Sinatra not only dumped Sammy Davis, Jr., he essentially dumped
the entire civil rights movement when he switched allegiances to
the Republican Party and started supporting people like Ronald
Reagan and the corrupt Nixon vice president Spiro Agnew.
Sinatra, who had been a life-long Democrat, was widely thought
to be supporting Republicans to get back at the Kennedys, who
had misused him all those years earlier. That would make his
political switch something like a vendetta, and very Italian.
The New Pollution
In
2015, Frank Sinatra feels like a ghost of a long-ago time. The
world that he personified – the “Come Fly with Me” enthusiasm
about an age that would introduce a fabulous new world of
globe-trotting adventure – turned out to be one in which coach
class didn’t even offer room for your legs, let alone microwaved
meals. Audiences in 2015 are much less inclined to ride as happy
passengers on somebody else’s flight of ego. The era of the
Sinatra-style “star” has yielded to the world of the Kanye
West-style celebrity, which is more car-crash voyeurism than
absorption in someone else’s artistic expression.
It
could be argued that, in 2015, there is a societal rejection of
the perceived phoniness of the Sinatra-style personality, though
Sinatra’s Rat Pack mentality does continue to live on among the
Hip Hop community and to inhabit the inner worlds of Justin
Beiber and Marshall Mathers. But none of what these latter-day
star hedonists do really matters, the way Sinatra did in his
time. We are in an era of anti-hero worship, which probably
underlies the current fad with body tattooing, with average
citizens emulating a look that previously belonged only to
ex-convicts, motorcycle gang members, merchant marines, and
carnival freaks. Everything about today’s style is a rejection
of shining phoniness, which shows up now in public opinion
research that indicates that young people today put very little
emphasis on individual artists. They like songs, but could
hardly care less about the people who produce them.
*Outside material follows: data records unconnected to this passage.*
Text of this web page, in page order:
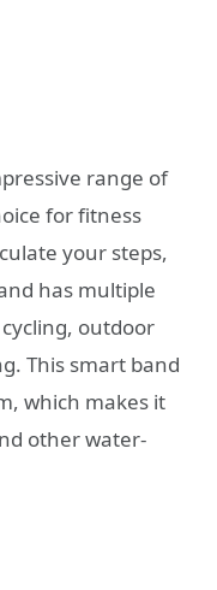
range of
for fitness
your steps,
has multiple
outdoor
This smart band
which makes it
other water-
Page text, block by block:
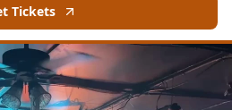
Tickets
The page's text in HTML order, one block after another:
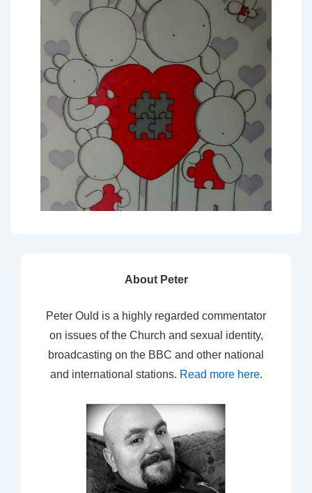
About Peter
Peter Ould is a highly regarded commentator
on issues of the Church and sexual identity,
broadcasting on the BBC and other national
and international stations. Read more here.
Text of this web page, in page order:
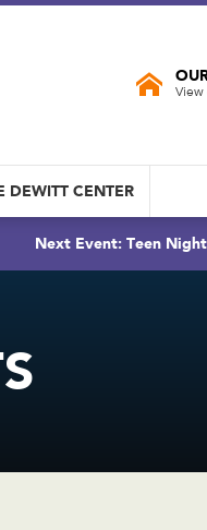
View
DEWITT CENTER
Next Event: Teen
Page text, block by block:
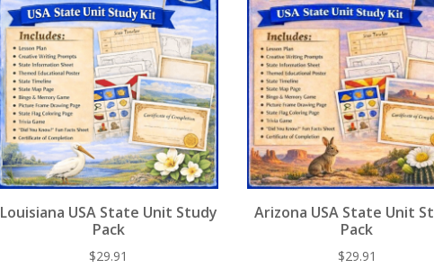
Louisiana USA State Unit Study
Pack
$29.91
Arizona USA State Unit
Pack
$29.91

Certainly a part of this change in public perception must be
that people have gotten sick of unextraordinary people living
large in a world of generally diminishing returns. In fact,
people no longer use that cliché – living large –because the
concept now seems so out of reach.
Sinatra, who evolved Bing Crosby-level celebrity to its “Jet
Age” form, left the world that followed with a template that
seemed absurd as we moved toward the “Digital Age”. He lives on
today as a kind of a caricature that we still recognize
immediately, but that precious few can portray in any effective
way. Harry Connick, Jr. does
a fair representation of Sinatra’s style, as does
Michael Bublé,
but that is all on a superficial musical level. Sinatra was
music plus his own unique personality and backstory, and the
contemporary world offers no support for a phenomenon such as
that. Nobody knows, or even wants to know, Michael Bublé’s
back story, because inevitably it would be that of some
aggressive, fame-seeking kid leaping over walls to achieve his
selfish ambition. We’ve seen all that – saw it in Frank Sinatra
– and it is nauseating. Sinatra killed the mega-star artist,
making the label his forevermore by virtue of the fact that the
well dried up for his particular brand of super ego.